• Task description
Among the entries that follow, find the lines containing the string "passion" and copy them.

———

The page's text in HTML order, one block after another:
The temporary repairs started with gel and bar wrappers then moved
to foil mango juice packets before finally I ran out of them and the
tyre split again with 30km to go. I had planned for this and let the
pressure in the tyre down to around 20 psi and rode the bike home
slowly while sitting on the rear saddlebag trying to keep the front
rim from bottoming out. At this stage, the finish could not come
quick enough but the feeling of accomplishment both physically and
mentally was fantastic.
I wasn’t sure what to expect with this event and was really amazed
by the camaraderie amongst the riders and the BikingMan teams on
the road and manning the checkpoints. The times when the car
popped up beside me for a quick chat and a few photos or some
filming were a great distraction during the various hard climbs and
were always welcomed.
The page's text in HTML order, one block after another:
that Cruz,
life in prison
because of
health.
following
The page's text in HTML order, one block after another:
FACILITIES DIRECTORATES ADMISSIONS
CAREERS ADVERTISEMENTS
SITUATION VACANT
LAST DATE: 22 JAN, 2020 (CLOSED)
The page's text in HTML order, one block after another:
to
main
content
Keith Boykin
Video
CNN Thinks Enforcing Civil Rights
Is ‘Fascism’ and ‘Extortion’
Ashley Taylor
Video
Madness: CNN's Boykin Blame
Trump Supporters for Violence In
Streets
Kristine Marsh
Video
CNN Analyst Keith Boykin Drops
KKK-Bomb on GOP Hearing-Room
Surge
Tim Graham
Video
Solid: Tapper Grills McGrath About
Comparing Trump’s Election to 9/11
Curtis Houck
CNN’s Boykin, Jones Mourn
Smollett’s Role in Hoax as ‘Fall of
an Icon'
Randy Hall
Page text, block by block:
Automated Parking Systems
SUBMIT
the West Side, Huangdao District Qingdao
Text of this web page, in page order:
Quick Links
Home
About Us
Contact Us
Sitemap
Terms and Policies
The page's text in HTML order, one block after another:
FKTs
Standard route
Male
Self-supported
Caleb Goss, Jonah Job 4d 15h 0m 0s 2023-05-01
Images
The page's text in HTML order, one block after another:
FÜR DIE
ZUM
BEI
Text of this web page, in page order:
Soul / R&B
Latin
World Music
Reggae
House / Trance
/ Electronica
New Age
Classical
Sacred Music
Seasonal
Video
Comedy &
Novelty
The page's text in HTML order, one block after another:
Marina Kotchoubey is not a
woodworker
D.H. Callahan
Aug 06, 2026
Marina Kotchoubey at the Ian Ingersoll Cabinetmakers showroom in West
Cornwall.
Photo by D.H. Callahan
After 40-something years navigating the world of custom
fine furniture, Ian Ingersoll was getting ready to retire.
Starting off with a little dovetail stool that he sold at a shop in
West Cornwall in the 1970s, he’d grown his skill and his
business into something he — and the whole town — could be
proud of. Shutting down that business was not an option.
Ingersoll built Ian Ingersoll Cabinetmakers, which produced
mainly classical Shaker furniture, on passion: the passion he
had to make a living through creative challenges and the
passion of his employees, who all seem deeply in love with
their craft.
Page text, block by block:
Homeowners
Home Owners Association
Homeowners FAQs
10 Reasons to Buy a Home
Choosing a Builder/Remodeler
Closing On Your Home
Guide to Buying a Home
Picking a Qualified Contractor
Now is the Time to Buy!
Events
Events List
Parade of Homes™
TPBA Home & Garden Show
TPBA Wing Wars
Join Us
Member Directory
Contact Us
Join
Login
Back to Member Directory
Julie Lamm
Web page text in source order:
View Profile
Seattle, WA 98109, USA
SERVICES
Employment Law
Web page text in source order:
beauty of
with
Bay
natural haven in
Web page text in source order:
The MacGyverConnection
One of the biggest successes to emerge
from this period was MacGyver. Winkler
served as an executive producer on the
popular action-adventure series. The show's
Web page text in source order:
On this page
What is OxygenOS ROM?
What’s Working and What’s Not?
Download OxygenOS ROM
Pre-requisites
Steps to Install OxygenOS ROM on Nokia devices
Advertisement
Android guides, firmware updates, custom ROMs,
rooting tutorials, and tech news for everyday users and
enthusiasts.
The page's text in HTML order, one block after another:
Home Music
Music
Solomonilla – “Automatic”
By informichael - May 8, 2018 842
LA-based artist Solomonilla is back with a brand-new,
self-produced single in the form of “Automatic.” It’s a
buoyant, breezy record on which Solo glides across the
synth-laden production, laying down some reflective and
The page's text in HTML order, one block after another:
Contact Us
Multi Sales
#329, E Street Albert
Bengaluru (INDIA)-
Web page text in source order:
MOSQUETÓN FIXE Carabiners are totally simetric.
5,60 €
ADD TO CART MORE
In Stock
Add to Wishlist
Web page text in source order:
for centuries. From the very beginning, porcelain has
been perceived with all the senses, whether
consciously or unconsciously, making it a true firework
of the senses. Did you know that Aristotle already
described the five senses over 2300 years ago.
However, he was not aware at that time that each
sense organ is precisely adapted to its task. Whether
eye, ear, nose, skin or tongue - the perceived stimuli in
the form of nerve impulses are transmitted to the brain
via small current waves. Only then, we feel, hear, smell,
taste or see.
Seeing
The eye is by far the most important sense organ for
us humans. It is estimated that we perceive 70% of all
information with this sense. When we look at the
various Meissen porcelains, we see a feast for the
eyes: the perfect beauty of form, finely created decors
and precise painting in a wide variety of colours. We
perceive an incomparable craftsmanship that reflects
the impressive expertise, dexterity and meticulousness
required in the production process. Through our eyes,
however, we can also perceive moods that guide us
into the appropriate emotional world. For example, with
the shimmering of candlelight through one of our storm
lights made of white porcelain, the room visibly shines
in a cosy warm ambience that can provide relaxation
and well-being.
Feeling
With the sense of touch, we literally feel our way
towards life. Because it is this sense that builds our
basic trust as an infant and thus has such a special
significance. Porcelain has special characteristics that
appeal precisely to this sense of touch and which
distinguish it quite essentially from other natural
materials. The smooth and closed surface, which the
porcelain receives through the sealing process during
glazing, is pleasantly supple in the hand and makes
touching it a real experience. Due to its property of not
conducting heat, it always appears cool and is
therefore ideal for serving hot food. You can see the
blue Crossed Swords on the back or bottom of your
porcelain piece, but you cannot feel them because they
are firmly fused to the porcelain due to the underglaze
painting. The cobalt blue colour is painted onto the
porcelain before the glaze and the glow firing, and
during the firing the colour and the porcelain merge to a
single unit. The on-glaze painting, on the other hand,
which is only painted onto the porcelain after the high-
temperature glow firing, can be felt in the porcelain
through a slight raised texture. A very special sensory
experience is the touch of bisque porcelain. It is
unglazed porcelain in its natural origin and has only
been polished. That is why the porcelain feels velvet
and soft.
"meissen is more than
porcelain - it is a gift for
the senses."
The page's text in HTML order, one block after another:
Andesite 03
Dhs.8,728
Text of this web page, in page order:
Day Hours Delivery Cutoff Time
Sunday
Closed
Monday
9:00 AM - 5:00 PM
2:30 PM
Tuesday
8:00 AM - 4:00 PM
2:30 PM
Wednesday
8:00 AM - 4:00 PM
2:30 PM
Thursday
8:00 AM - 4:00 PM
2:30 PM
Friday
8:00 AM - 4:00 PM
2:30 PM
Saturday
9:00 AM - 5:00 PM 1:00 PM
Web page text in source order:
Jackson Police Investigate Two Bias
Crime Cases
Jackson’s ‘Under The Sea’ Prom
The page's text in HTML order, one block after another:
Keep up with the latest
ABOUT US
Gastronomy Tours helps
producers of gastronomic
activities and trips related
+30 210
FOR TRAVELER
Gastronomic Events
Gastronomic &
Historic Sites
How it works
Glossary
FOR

———

• Written response
mainly classical Shaker furniture, on passion: the passion he
passion of his employees, who all seem deeply in love with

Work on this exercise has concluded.